**Source material**
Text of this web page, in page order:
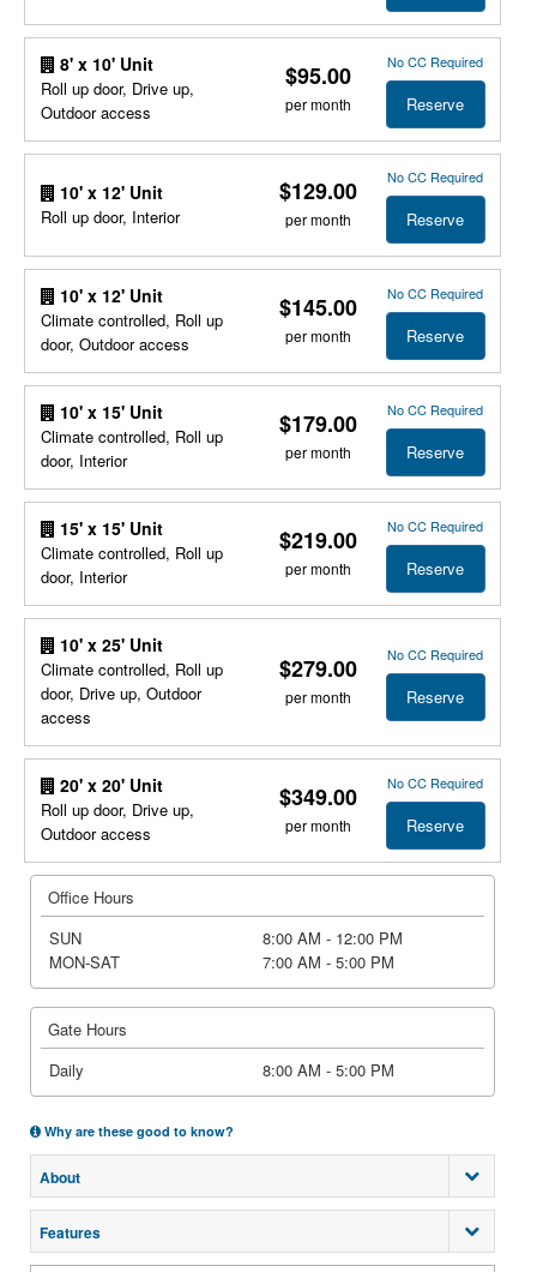
8' x 10' Unit
Roll up door, Drive up,
Outdoor access
$95.00
per month
No CC Required
Reserve
10' x 12' Unit
Roll up door, Interior
$129.00
per month
No CC Required
Reserve
10' x 12' Unit
Climate controlled, Roll up
door, Outdoor access
$145.00
per month
No CC Required
Reserve
10' x 15' Unit
Climate controlled, Roll up
door, Interior
$179.00
per month
No CC Required
Reserve
15' x 15' Unit
Climate controlled, Roll up
door, Interior
$219.00
per month
No CC Required
Reserve
10' x 25' Unit
Climate controlled, Roll up
door, Drive up, Outdoor
access
$279.00
per month
No CC Required
Reserve
20' x 20' Unit
Roll up door, Drive up,
Outdoor access
$349.00
per month
No CC Required
Reserve
Office Hours
SUN
8:00 AM - 12:00 PM
MON-SAT
7:00 AM - 5:00 PM
Gate Hours
Daily
8:00 AM - 5:00 PM
Why are these good to know?
About
Features
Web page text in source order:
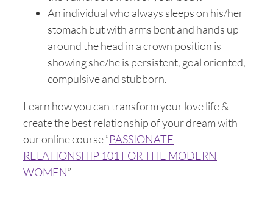
An individual who always sleeps on his/her
stomach but with arms bent and hands up
around the head in a crown position is
showing she/he is persistent, goal oriented,
compulsive and stubborn.
Learn how you can transform your love life &
create the best relationship of your dream with
our online course ”PASSIONATE
RELATIONSHIP 101 FOR THE MODERN
WOMEN”
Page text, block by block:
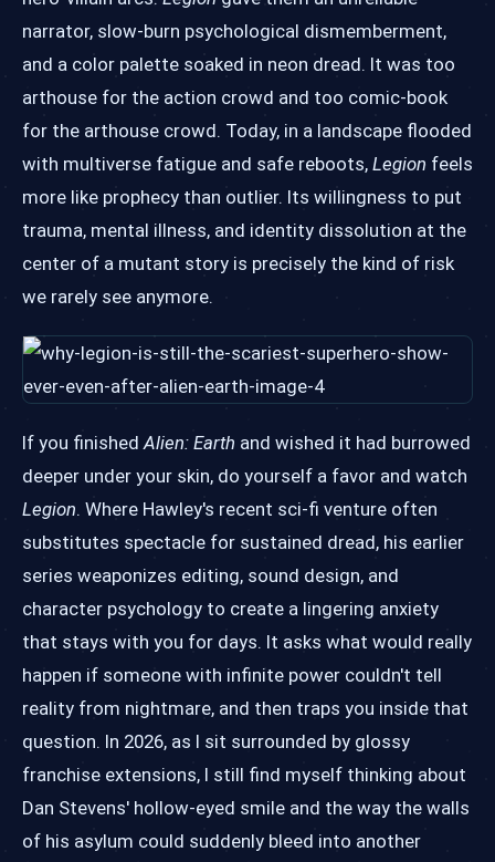
narrator, slow-burn psychological dismemberment,
and a color palette soaked in neon dread. It was too
arthouse for the action crowd and too comic-book
for the arthouse crowd. Today, in a landscape flooded
with multiverse fatigue and safe reboots, Legion feels
more like prophecy than outlier. Its willingness to put
trauma, mental illness, and identity dissolution at the
center of a mutant story is precisely the kind of risk
we rarely see anymore.
If you finishedAlien: Earth and wished it had burrowed
deeper under your skin, do yourself a favor and watch
Legion. Where Hawley's recent sci-fi venture often
substitutes spectacle for sustained dread, his earlier
series weaponizes editing, sound design, and
character psychology to create a lingering anxiety
that stays with you for days. It asks what would really
happen if someone with infinite power couldn't tell
reality from nightmare, and then traps you inside that
question. In 2026, as I sit surrounded by glossy
franchise extensions, I still find myself thinking about
Dan Stevens' hollow-eyed smile and the way the walls
of his asylum could suddenly bleed into another
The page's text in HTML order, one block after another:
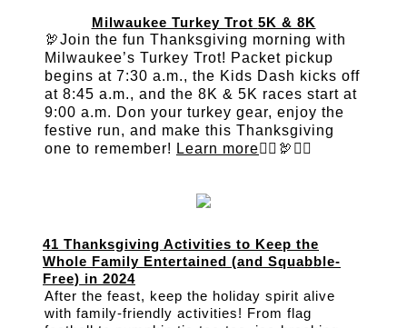
Milwaukee Turkey Trot 5K & 8K
🦃Join the fun Thanksgiving morning with
Milwaukee’s Turkey Trot! Packet pickup
begins at 7:30 a.m., the Kids Dash kicks off
at 8:45 a.m., and the 8K & 5K races start at
9:00 a.m. Don your turkey gear, enjoy the
festive run, and make this Thanksgiving
one to remember! Learn more🏃‍♀️🦃🏃‍♂️
41 Thanksgiving Activities to Keep the
Whole Family Entertained (and Squabble-
Free) in 2024
After the feast, keep the holiday spirit alive
with family-friendly activities! From flag

**Brief**
After locating the line above that contains "9:00 a.m. Don your turkey gear, enjoy the", write out that line and every later one exactly, through the last line of the material, and nothing else.

**Answer space**
9:00 a.m. Don your turkey gear, enjoy the
festive run, and make this Thanksgiving
one to remember! Learn more🏃‍♀️🦃🏃‍♂️
41 Thanksgiving Activities to Keep the
Whole Family Entertained (and Squabble-
Free) in 2024
After the feast, keep the holiday spirit alive
with family-friendly activities! From flag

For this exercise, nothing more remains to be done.